DATA RECORDS:

::::::

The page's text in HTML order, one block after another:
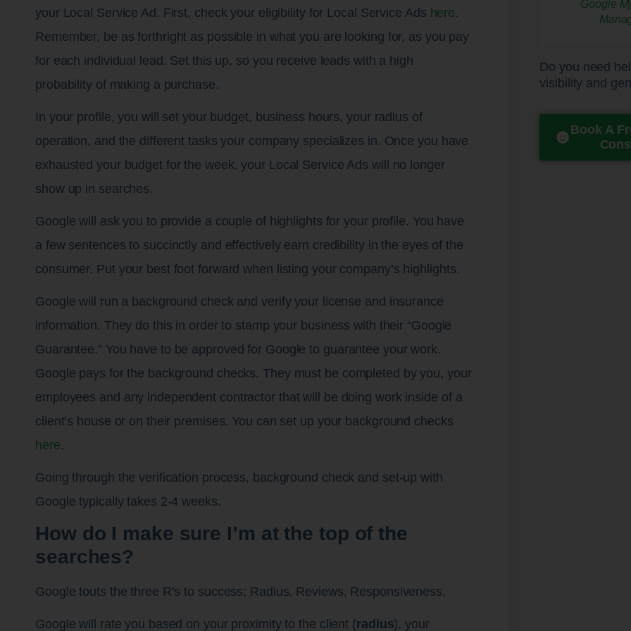
your Local Service Ad. First, check your eligibility for Local Service Ads here.
Remember, be as forthright as possible in what you are looking for, as you pay
for each individual lead. Set this up, so you receive leads with a high
probability of making a purchase.
In your profile, you will set your budget, business hours, your radius of
operation, and the different tasks your company specializes in. Once you have
exhausted your budget for the week, your Local Service Ads will no longer
show up in searches.
Google will ask you to provide a couple of highlights for your profile. You have
a few sentences to succinctly and effectively earn credibility in the eyes of the
consumer. Put your best foot forward when listing your company’s highlights.
Google will run a background check and verify your license and insurance
information. They do this in order to stamp your business with their “Google
Guarantee.” You have to be approved for Google to guarantee your work.
Google pays for the background checks. They must be completed by you, your
employees and any independent contractor that will be doing work inside of a
client’s house or on their premises. You can set up your background checks
here.
Going through the verification process, background check and set-up with
Google typically takes 2-4 weeks.
How do I make sure I’m at the top of the
searches?
Google touts the three R’s to success; Radius, Reviews, Responsiveness.
Google will rate you based on your proximity to the client (radius), your
Online
Analytics
Call
LocalEmail
Google
Display
Landing
LeadLocal
Review
SearchContent
Pay Per
GoogleOnline
Do you need
visibility and
Book A
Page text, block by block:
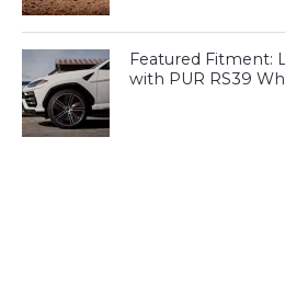
Featured Fitment:
with PUR RS39
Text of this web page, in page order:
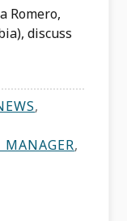
Romero,
discuss
,
,
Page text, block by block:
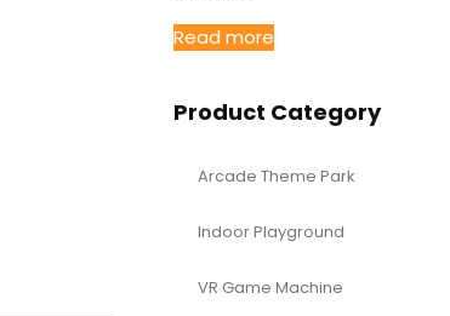
Read more
Product Category
Arcade Theme Park
Indoor Playground
VR Game Machine
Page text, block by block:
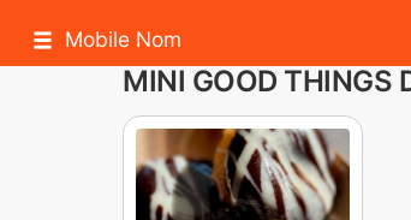
Mobile Nom
MINI GOOD THINGS
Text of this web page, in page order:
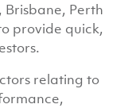
Perth
provide quick,
relating to
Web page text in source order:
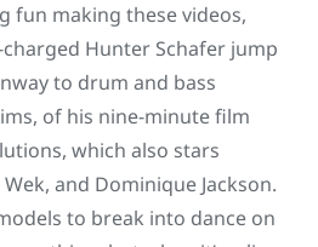
fun making these videos,
Hunter Schafer jump
to drum and bass
of his nine-minute film
which also stars
and Dominique Jackson.
to break into dance on
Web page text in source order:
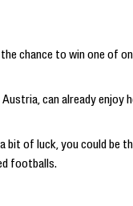
chance to win one of
can already enjoy
of luck, you could be
footballs.
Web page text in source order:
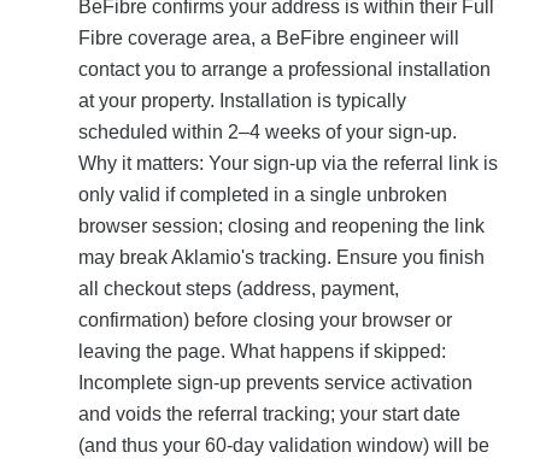
BeFibre confirms your address is within their Full
Fibre coverage area, a BeFibre engineer will
contact you to arrange a professional installation
at your property. Installation is typically
scheduled within 2–4 weeks of your sign-up.
Why it matters: Your sign-up via the referral link is
only valid if completed in a single unbroken
browser session; closing and reopening the link
may break Aklamio's tracking. Ensure you finish
all checkout steps (address, payment,
confirmation) before closing your browser or
leaving the page. What happens if skipped:
Incomplete sign-up prevents service activation
and voids the referral tracking; your start date
(and thus your 60-day validation window) will be
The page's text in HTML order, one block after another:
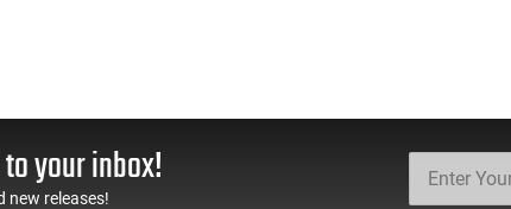
your inbox!
new releases!
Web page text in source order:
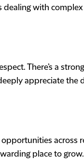
dealing with
There’s a
appreciate the
across
place to grow.
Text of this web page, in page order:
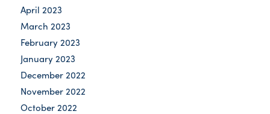
April 2023
March 2023
February 2023
January 2023
December 2022
November 2022
October 2022
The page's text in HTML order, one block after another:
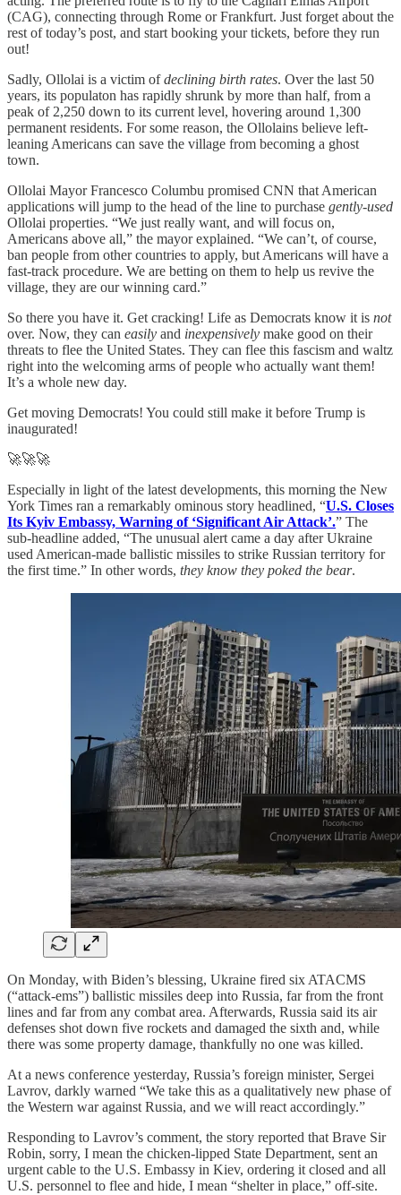
(CAG), connecting through Rome or Frankfurt. Just forget about the
rest of today’s post, and start booking your tickets, before they run
out!
Sadly, Ollolai is a victim ofdeclining birth rates. Over the last 50
years, its populaton has rapidly shrunk by more than half, from a
peak of 2,250 down to its current level, hovering around 1,300
permanent residents. For some reason, the Ollolains believe left-
leaning Americans can save the village from becoming a ghost
town.
Ollolai Mayor Francesco Columbu promised CNN that American
applications will jump to the head of the line to purchase gently-used
Ollolai properties. “We just really want, and will focus on,
Americans above all,” the mayor explained. “We can’t, of course,
ban people from other countries to apply, but Americans will have a
fast-track procedure. We are betting on them to help us revive the
village, they are our winning card.”
So there you have it. Get cracking! Life as Democrats know it is not
over. Now, they can easily and inexpensively make good on their
threats to flee the United States. They can flee this fascism and waltz
right into the welcoming arms of people who actually want them!
It’s a whole new day.
Get moving Democrats! You could still make it before Trump is
inaugurated!
🚀🚀🚀
Especially in light of the latest developments, this morning the New
York Times ran a remarkably ominous story headlined, “U.S. Closes
Its Kyiv Embassy, Warning of ‘Significant Air Attack’.” The
sub-headline added, “The unusual alert came a day after Ukraine
used American-made ballistic missiles to strike Russian territory for
the first time.” In other words, they know they poked the bear.
On Monday, with Biden’s blessing, Ukraine fired six ATACMS
(“attack-ems”) ballistic missiles deep into Russia, far from the front
lines and far from any combat area. Afterwards, Russia said its air
defenses shot down five rockets and damaged the sixth and, while
there was some property damage, thankfully no one was killed.
At a news conference yesterday, Russia’s foreign minister, Sergei
Lavrov, darkly warned “We take this as a qualitatively new phase of
the Western war against Russia, and we will react accordingly.”
Responding to Lavrov’s comment, the story reported that Brave Sir
Robin, sorry, I mean the chicken-lipped State Department, sent an
urgent cable to the U.S. Embassy in Kiev, ordering it closed and all
U.S. personnel to flee and hide, I mean “shelter in place,” off-site.
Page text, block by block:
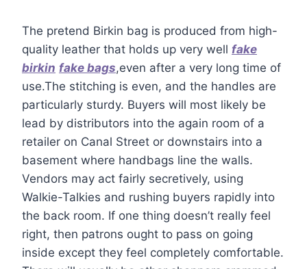
The pretend Birkin bag is produced from high-
quality leather that holds up very well fake
birkin fake bags,even after a very long time of
use.The stitching is even, and the handles are
particularly sturdy. Buyers will most likely be
lead by distributors into the again room of a
retailer on Canal Street or downstairs into a
basement where handbags line the walls.
Vendors may act fairly secretively, using
Walkie-Talkies and rushing buyers rapidly into
the back room. If one thing doesn’t really feel
right, then patrons ought to pass on going
inside except they feel completely comfortable.

::::::

YOUR INSTRUCTIONS:
Transcribe the listing verbatim, pictures excluded.

RESPONSE AREA:
The page's text in HTML order, one block after another:
your Local Service Ad. First, check your eligibility for Local Service Ads here.
Remember, be as forthright as possible in what you are looking for, as you pay
for each individual lead. Set this up, so you receive leads with a high
probability of making a purchase.
In your profile, you will set your budget, business hours, your radius of
operation, and the different tasks your company specializes in. Once you have
exhausted your budget for the week, your Local Service Ads will no longer
show up in searches.
Google will ask you to provide a couple of highlights for your profile. You have
a few sentences to succinctly and effectively earn credibility in the eyes of the
consumer. Put your best foot forward when listing your company’s highlights.
Google will run a background check and verify your license and insurance
information. They do this in order to stamp your business with their “Google
Guarantee.” You have to be approved for Google to guarantee your work.
Google pays for the background checks. They must be completed by you, your
employees and any independent contractor that will be doing work inside of a
client’s house or on their premises. You can set up your background checks
here.
Going through the verification process, background check and set-up with
Google typically takes 2-4 weeks.
How do I make sure I’m at the top of the
searches?
Google touts the three R’s to success; Radius, Reviews, Responsiveness.
Google will rate you based on your proximity to the client (radius), your
Online
Analytics
Call
LocalEmail
Google
Display
Landing
LeadLocal
Review
SearchContent
Pay Per
GoogleOnline
Do you need
visibility and
Book A
Page text, block by block:
Featured Fitment:
with PUR RS39
Text of this web page, in page order:
Romero,
discuss
,
,
Page text, block by block:
Read more
Product Category
Arcade Theme Park
Indoor Playground
VR Game Machine
Page text, block by block:
Mobile Nom
MINI GOOD THINGS
Text of this web page, in page order:
Perth
provide quick,
relating to
Web page text in source order:
fun making these videos,
Hunter Schafer jump
to drum and bass
of his nine-minute film
which also stars
and Dominique Jackson.
to break into dance on
Web page text in source order:
chance to win one of
can already enjoy
of luck, you could be
footballs.
Web page text in source order:
BeFibre confirms your address is within their Full
Fibre coverage area, a BeFibre engineer will
contact you to arrange a professional installation
at your property. Installation is typically
scheduled within 2–4 weeks of your sign-up.
Why it matters: Your sign-up via the referral link is
only valid if completed in a single unbroken
browser session; closing and reopening the link
may break Aklamio's tracking. Ensure you finish
all checkout steps (address, payment,
confirmation) before closing your browser or
leaving the page. What happens if skipped:
Incomplete sign-up prevents service activation
and voids the referral tracking; your start date
(and thus your 60-day validation window) will be
The page's text in HTML order, one block after another:
your inbox!
new releases!
Web page text in source order:
dealing with
There’s a
appreciate the
across
place to grow.
Text of this web page, in page order:
April 2023
March 2023
February 2023
January 2023
December 2022
November 2022
October 2022
The page's text in HTML order, one block after another:
(CAG), connecting through Rome or Frankfurt. Just forget about the
rest of today’s post, and start booking your tickets, before they run
out!
Sadly, Ollolai is a victim ofdeclining birth rates. Over the last 50
years, its populaton has rapidly shrunk by more than half, from a
peak of 2,250 down to its current level, hovering around 1,300
permanent residents. For some reason, the Ollolains believe left-
leaning Americans can save the village from becoming a ghost
town.
Ollolai Mayor Francesco Columbu promised CNN that American
applications will jump to the head of the line to purchase gently-used
Ollolai properties. “We just really want, and will focus on,
Americans above all,” the mayor explained. “We can’t, of course,
ban people from other countries to apply, but Americans will have a
fast-track procedure. We are betting on them to help us revive the
village, they are our winning card.”
So there you have it. Get cracking! Life as Democrats know it is not
over. Now, they can easily and inexpensively make good on their
threats to flee the United States. They can flee this fascism and waltz
right into the welcoming arms of people who actually want them!
It’s a whole new day.
Get moving Democrats! You could still make it before Trump is
inaugurated!
🚀🚀🚀
Especially in light of the latest developments, this morning the New
York Times ran a remarkably ominous story headlined, “U.S. Closes
Its Kyiv Embassy, Warning of ‘Significant Air Attack’.” The
sub-headline added, “The unusual alert came a day after Ukraine
used American-made ballistic missiles to strike Russian territory for
the first time.” In other words, they know they poked the bear.
On Monday, with Biden’s blessing, Ukraine fired six ATACMS
(“attack-ems”) ballistic missiles deep into Russia, far from the front
lines and far from any combat area. Afterwards, Russia said its air
defenses shot down five rockets and damaged the sixth and, while
there was some property damage, thankfully no one was killed.
At a news conference yesterday, Russia’s foreign minister, Sergei
Lavrov, darkly warned “We take this as a qualitatively new phase of
the Western war against Russia, and we will react accordingly.”
Responding to Lavrov’s comment, the story reported that Brave Sir
Robin, sorry, I mean the chicken-lipped State Department, sent an
urgent cable to the U.S. Embassy in Kiev, ordering it closed and all
U.S. personnel to flee and hide, I mean “shelter in place,” off-site.
Page text, block by block:
The pretend Birkin bag is produced from high-
quality leather that holds up very well fake
birkin fake bags,even after a very long time of
use.The stitching is even, and the handles are
particularly sturdy. Buyers will most likely be
lead by distributors into the again room of a
retailer on Canal Street or downstairs into a
basement where handbags line the walls.
Vendors may act fairly secretively, using
Walkie-Talkies and rushing buyers rapidly into
the back room. If one thing doesn’t really feel
right, then patrons ought to pass on going
inside except they feel completely comfortable.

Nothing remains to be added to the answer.